# EXERCISE DIRECTIONS:
Please copy the data below exactly; none of the pictures in it belong in the copy.

# THE DATA:
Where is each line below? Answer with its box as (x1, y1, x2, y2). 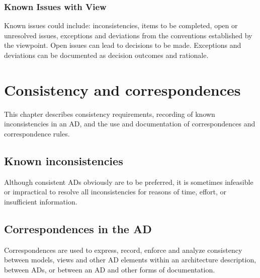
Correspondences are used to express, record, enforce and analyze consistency (4, 244, 242, 255)
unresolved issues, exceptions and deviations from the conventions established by (4, 30, 252, 40)
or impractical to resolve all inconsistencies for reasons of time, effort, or (4, 186, 227, 197)
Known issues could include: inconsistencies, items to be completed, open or (4, 20, 238, 31)
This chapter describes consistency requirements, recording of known (4, 108, 215, 119)
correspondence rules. (4, 128, 70, 138)
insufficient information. (4, 196, 77, 206)
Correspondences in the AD (4, 221, 152, 236)
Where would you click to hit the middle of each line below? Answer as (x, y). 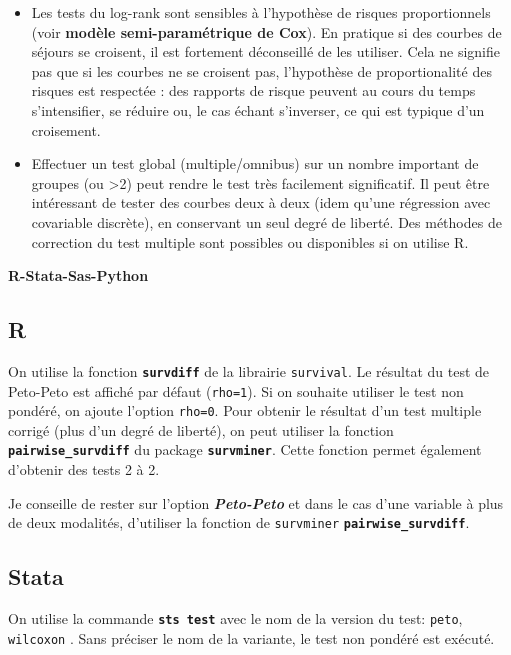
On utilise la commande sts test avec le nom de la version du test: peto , (235, 618)
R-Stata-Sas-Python (78, 275)
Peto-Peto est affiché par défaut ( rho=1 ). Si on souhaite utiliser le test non (236, 390)
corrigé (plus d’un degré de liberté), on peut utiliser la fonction (201, 429)
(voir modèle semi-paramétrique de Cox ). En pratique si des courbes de (266, 31)
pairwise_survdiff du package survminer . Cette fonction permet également (245, 449)
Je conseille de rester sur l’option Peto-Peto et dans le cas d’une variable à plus (256, 502)
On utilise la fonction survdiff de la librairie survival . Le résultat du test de (249, 370)

# RESPONSE AREA:
Where is each line below? Answer with its box as (x1, y1, x2, y2). 
Correspondences are used to express, record, enforce and analyze consistency (4, 244, 242, 255)
unresolved issues, exceptions and deviations from the conventions established by (4, 30, 252, 40)
or impractical to resolve all inconsistencies for reasons of time, effort, or (4, 186, 227, 197)
Known issues could include: inconsistencies, items to be completed, open or (4, 20, 238, 31)
This chapter describes consistency requirements, recording of known (4, 108, 215, 119)
correspondence rules. (4, 128, 70, 138)
insufficient information. (4, 196, 77, 206)
Correspondences in the AD (4, 221, 152, 236)
Where would you click to hit the middle of each line below? Answer as (x, y). 
On utilise la commande sts test avec le nom de la version du test: peto , (235, 618)
R-Stata-Sas-Python (78, 275)
Peto-Peto est affiché par défaut ( rho=1 ). Si on souhaite utiliser le test non (236, 390)
corrigé (plus d’un degré de liberté), on peut utiliser la fonction (201, 429)
(voir modèle semi-paramétrique de Cox ). En pratique si des courbes de (266, 31)
pairwise_survdiff du package survminer . Cette fonction permet également (245, 449)
Je conseille de rester sur l’option Peto-Peto et dans le cas d’une variable à plus (256, 502)
On utilise la fonction survdiff de la librairie survival . Le résultat du test de (249, 370)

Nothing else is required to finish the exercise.